Less than a month after Fed Chairman Alan Greenspan first used the word "froth" to describe overheated housing markets, a new "f" word is stealing the headlines in Boston Globe: Foreclosures!
During the last two days, the Boston Globe has run seven stories -- count em, SEVEN stories! -- on foreclosures in the main and regional versions of the paper. The lead story on Saturday, June 18, 2005 -- Foreclosure filings jump in Mass. as home values soar -- was the fourth Boston Globe front page story on real estate in the past six weeks.

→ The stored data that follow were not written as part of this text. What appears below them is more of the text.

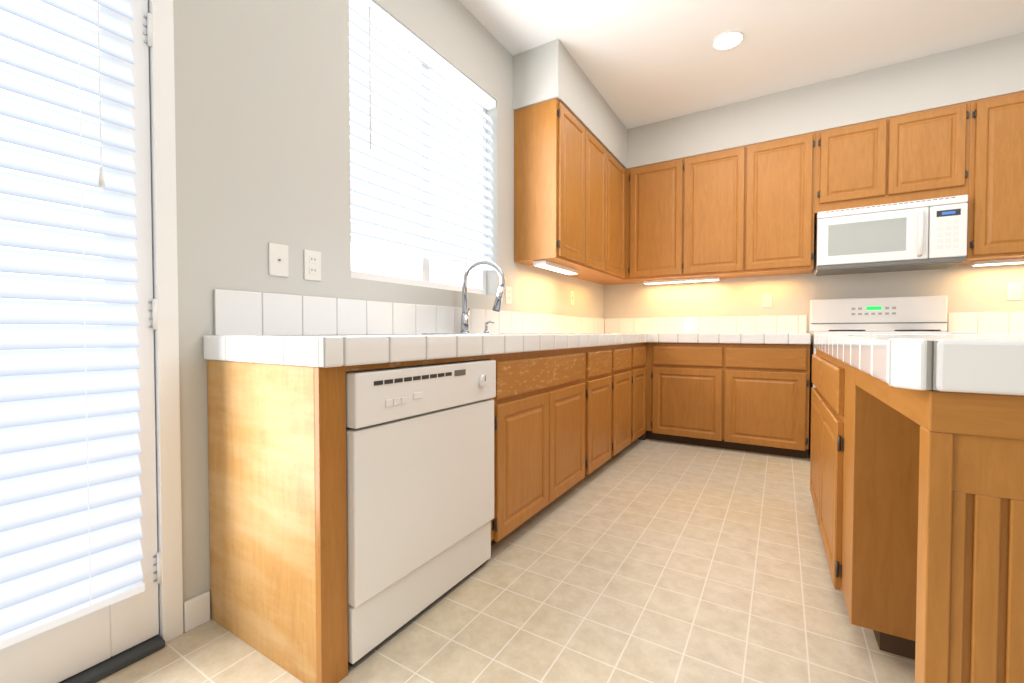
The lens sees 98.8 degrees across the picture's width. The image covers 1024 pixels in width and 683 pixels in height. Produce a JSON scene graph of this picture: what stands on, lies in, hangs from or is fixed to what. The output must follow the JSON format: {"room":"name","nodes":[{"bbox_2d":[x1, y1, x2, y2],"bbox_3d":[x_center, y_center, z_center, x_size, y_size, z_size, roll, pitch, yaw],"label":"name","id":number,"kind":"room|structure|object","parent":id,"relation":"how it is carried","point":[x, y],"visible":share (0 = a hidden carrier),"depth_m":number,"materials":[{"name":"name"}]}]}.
{"room":"kitchen","nodes":[
{"label":"kitchen","id":0,"kind":"room"},
{"bbox_2d":[95,439,914,682],"bbox_3d":[1.524,0.983,-0.234,6.300,0.100,7.860,1,1,32],"label":"floor","id":1,"kind":"structure","parent":0,"point":[668,561],"depth_m":1.49,"materials":[{"name":"tile"}]},
{"bbox_2d":[346,360,495,666],"bbox_3d":[-0.482,0.478,1.601,0.610,0.806,0.670,1,1,32],"label":"dishwasher","id":2,"kind":"object","parent":1,"relation":"on","point":[420,438],"visible":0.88,"depth_m":1.36,"materials":[{"name":"white"}]},
{"bbox_2d":[207,343,645,682],"bbox_3d":[0.088,0.453,2.574,0.596,0.839,3.096,1,1,32],"label":"base cabinet","id":3,"kind":"object","parent":1,"relation":"on","point":[277,433],"visible":0.88,"depth_m":1.30,"materials":[{"name":"brown wood"}]},
{"bbox_2d":[203,289,810,367],"bbox_3d":[0.724,-0.080,2.505,1.742,0.227,3.688,1,1,32],"label":"countertop","id":4,"kind":"structure","parent":3,"relation":"on","point":[325,332],"depth_m":1.82,"materials":[{"name":"tile"}]},
{"bbox_2d":[460,260,504,332],"bbox_3d":[-0.141,-0.246,2.457,0.229,0.408,0.247,1,1,32],"label":"faucet","id":5,"kind":"object","parent":4,"relation":"on","point":[497,304],"visible":0.95,"depth_m":2.40,"materials":[{"name":"silver metal"}]},
{"bbox_2d":[422,333,573,334],"bbox_3d":[-0.036,0.054,2.307,0.434,0.194,0.794,1,1,32],"label":"sink","id":6,"kind":"object","parent":4,"relation":"in","point":[422,333],"visible":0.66,"depth_m":1.99,"materials":[{"name":"white ceramic"}]},
{"bbox_2d":[638,342,809,458],"bbox_3d":[1.533,0.425,3.832,1.739,0.839,0.596,1,1,32],"label":"base cabinet","id":7,"kind":"object","parent":1,"relation":"on","point":[744,397],"visible":0.8,"depth_m":3.39,"materials":[{"name":"brown wood"}]},
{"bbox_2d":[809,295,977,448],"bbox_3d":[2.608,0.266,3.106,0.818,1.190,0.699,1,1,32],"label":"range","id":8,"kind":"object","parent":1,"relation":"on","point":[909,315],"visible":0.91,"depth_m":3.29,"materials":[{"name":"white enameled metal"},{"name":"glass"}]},
{"bbox_2d":[810,334,1023,682],"bbox_3d":[1.547,0.442,1.274,1.032,0.918,2.026,1,1,32],"label":"kitchen island","id":9,"kind":"object","parent":1,"relation":"on","point":[917,449],"visible":1,"depth_m":0.67,"materials":[{"name":"brown wood"}]},
{"bbox_2d":[173,0,1023,629],"bbox_3d":[1.524,-0.461,-0.266,6.300,2.790,7.860,1,1,32],"label":"wall","id":10,"kind":"structure","parent":0,"point":[262,87],"depth_m":1.68,"materials":[{"name":"grey paint"}]},
{"bbox_2d":[59,0,183,682],"bbox_3d":[-1.330,-0.141,0.928,0.175,2.098,1.014,1,1,32],"label":"door frame","id":11,"kind":"structure","parent":10,"relation":"in","point":[161,54],"depth_m":1.30,"materials":[{"name":"white wood"}]},
{"bbox_2d":[0,0,161,682],"bbox_3d":[-1.295,-0.123,0.922,0.061,2.010,0.902,1,1,32],"label":"patio door","id":12,"kind":"structure","parent":11,"relation":"attached to","point":[57,654],"depth_m":1.24,"materials":[{"name":"white paint"}]},
{"bbox_2d":[0,0,144,649],"bbox_3d":[-1.256,-0.205,0.885,0.065,1.842,0.805,1,1,32],"label":"door blind","id":13,"kind":"object","parent":12,"relation":"attached to","point":[71,532],"depth_m":1.11,"materials":[{"name":"white plastic"}]},
{"bbox_2d":[183,591,209,632],"bbox_3d":[-1.990,0.886,-0.238,0.014,0.095,3.878,1,1,32],"label":"baseboard","id":14,"kind":"structure","parent":10,"relation":"attached to","point":[196,610],"depth_m":1.38,"materials":[{"name":"white wood"}]},
{"bbox_2d":[269,242,288,276],"bbox_3d":[-0.848,-0.297,1.597,0.012,0.116,0.072,1,1,32],"label":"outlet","id":15,"kind":"object","parent":10,"relation":"attached to","point":[278,253],"visible":1,"depth_m":1.59,"materials":[{"name":"white plastic"}]},
{"bbox_2d":[304,249,320,280],"bbox_3d":[-0.778,-0.297,1.714,0.008,0.116,0.072,1,1,32],"label":"outlet","id":16,"kind":"object","parent":10,"relation":"attached to","point":[312,259],"visible":1,"depth_m":1.71,"materials":[{"name":"white plastic"}]},
{"bbox_2d":[349,6,485,294],"bbox_3d":[-0.484,-0.909,2.397,0.050,1.250,1.130,1,1,32],"label":"window","id":17,"kind":"structure","parent":10,"relation":"in","point":[367,262],"depth_m":2.32,"materials":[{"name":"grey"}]},
{"bbox_2d":[349,0,495,270],"bbox_3d":[-0.416,-0.989,2.354,0.076,1.082,1.118,1,1,32],"label":"window blind","id":18,"kind":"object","parent":10,"relation":"in","point":[370,10],"depth_m":2.23,"materials":[{"name":"white plastic"}]},
{"bbox_2d":[505,286,510,303],"bbox_3d":[-0.023,-0.311,2.942,0.008,0.116,0.072,1,1,32],"label":"outlet","id":19,"kind":"object","parent":10,"relation":"attached to","point":[507,289],"visible":1,"depth_m":2.93,"materials":[{"name":"white plastic"}]},
{"bbox_2d":[514,98,625,281],"bbox_3d":[0.536,-1.052,3.519,0.337,1.052,1.447,1,1,32],"label":"upper cabinet","id":20,"kind":"object","parent":10,"relation":"attached to","point":[570,191],"visible":1,"depth_m":2.98,"materials":[{"name":"brown wood"}]},
{"bbox_2d":[570,291,573,304],"bbox_3d":[0.530,-0.380,3.834,0.014,0.116,0.072,1,1,32],"label":"switch","id":21,"kind":"object","parent":10,"relation":"attached to","point":[571,292],"visible":1,"depth_m":3.83,"materials":[{"name":"white plastic"}]},
{"bbox_2d":[762,293,771,306],"bbox_3d":[2.187,-0.354,3.761,0.072,0.116,0.008,1,1,32],"label":"outlet","id":22,"kind":"object","parent":10,"relation":"attached to","point":[766,298],"visible":1,"depth_m":3.76,"materials":[{"name":"white plastic"}]},
{"bbox_2d":[594,91,1023,284],"bbox_3d":[2.312,-1.053,3.466,3.418,1.048,0.352,1,1,32],"label":"upper cabinet","id":23,"kind":"object","parent":10,"relation":"attached to","point":[751,210],"visible":0.97,"depth_m":3.31,"materials":[{"name":"brown wood"}]},
{"bbox_2d":[814,195,967,275],"bbox_3d":[2.692,-0.741,3.189,0.798,0.431,0.434,1,1,32],"label":"microwave","id":24,"kind":"object","parent":23,"relation":"attached to","point":[927,234],"visible":1,"depth_m":3.03,"materials":[{"name":"white plastic"}]},
{"bbox_2d":[948,311,1023,334],"bbox_3d":[3.345,-0.084,2.696,0.828,0.227,0.618,1,1,32],"label":"backsplash","id":25,"kind":"structure","parent":10,"relation":"attached to","point":[997,323],"depth_m":3.06,"materials":[{"name":"tile"}]},
{"bbox_2d":[1007,283,1021,299],"bbox_3d":[3.432,-0.342,2.996,0.072,0.116,0.008,1,1,32],"label":"outlet","id":26,"kind":"object","parent":10,"relation":"attached to","point":[1014,290],"visible":1,"depth_m":2.99,"materials":[{"name":"white plastic"}]},
{"bbox_2d":[458,0,1023,128],"bbox_3d":[1.524,-1.906,-0.297,6.300,0.100,7.860,1,1,32],"label":"ceiling","id":27,"kind":"structure","parent":0,"point":[651,61],"depth_m":2.76,"materials":[{"name":"white paint"}]},
{"bbox_2d":[712,30,743,49],"bbox_3d":[1.377,-1.919,2.798,0.182,0.012,0.182,1,1,32],"label":"recessed light","id":28,"kind":"object","parent":27,"relation":"in","point":[730,39],"visible":1,"depth_m":2.79,"materials":[{"name":"white glass"}]},
{"bbox_2d":[513,32,1023,168],"bbox_3d":[3.032,-1.730,2.161,6.000,0.358,1.800,1,1,32],"label":"ceiling soffit","id":29,"kind":"structure","parent":27,"relation":"attached to","point":[992,68],"depth_m":3.14,"materials":[{"name":"white paint"}]}
]}

A second Associated Press story appeared on Saturday, State foreclosure filings jump 28 percent in early part of year, followed by regional versions in Sunday's paper (see list of links below). According to the Globe:
Secretary of State William Galvin listed numerous factors in the sharp increase in foreclosures, including high housing prices, lenders' willingness to give loans without a major downpayment and people's desires to own something priced beyond their means.
"When you tie all these factors together ... you have a recipe for disaster," said Galvin, whose office oversees the registries of deeds in most of the state's 14 counties.
Headlines in regional editions of the Boston Sunday Globe on June 19, 2005 mirrored Galvin's comment:
In hot market, some feel chill of foreclosure
Loss of dream house is a nightmare for Peabody coupleThe real estate boom's flip side: foreclosures
Filings skyrocket as overextended homeowners fall prey to personal debt, predatory lendersHousing foreclosures expected to rise
Ease of borrowing money, uncertain economy leave some homeowners struggling to keep upEconomic woes hit home, as foreclosure rate soars
In hot housing market, the chill of foreclosure
Number of people losing their homes is on the rise
Many of the statistics used in the lead story and regional editions were from ForeclosuresMass. The group will be hosting a number of educational events for foreclosure investors in coming weeks, including a FREE one-hour tele-seminar on July 13, followed by a one-day foreclosure seminar on July 23, and a two-day Foreclosure Summit in 2006.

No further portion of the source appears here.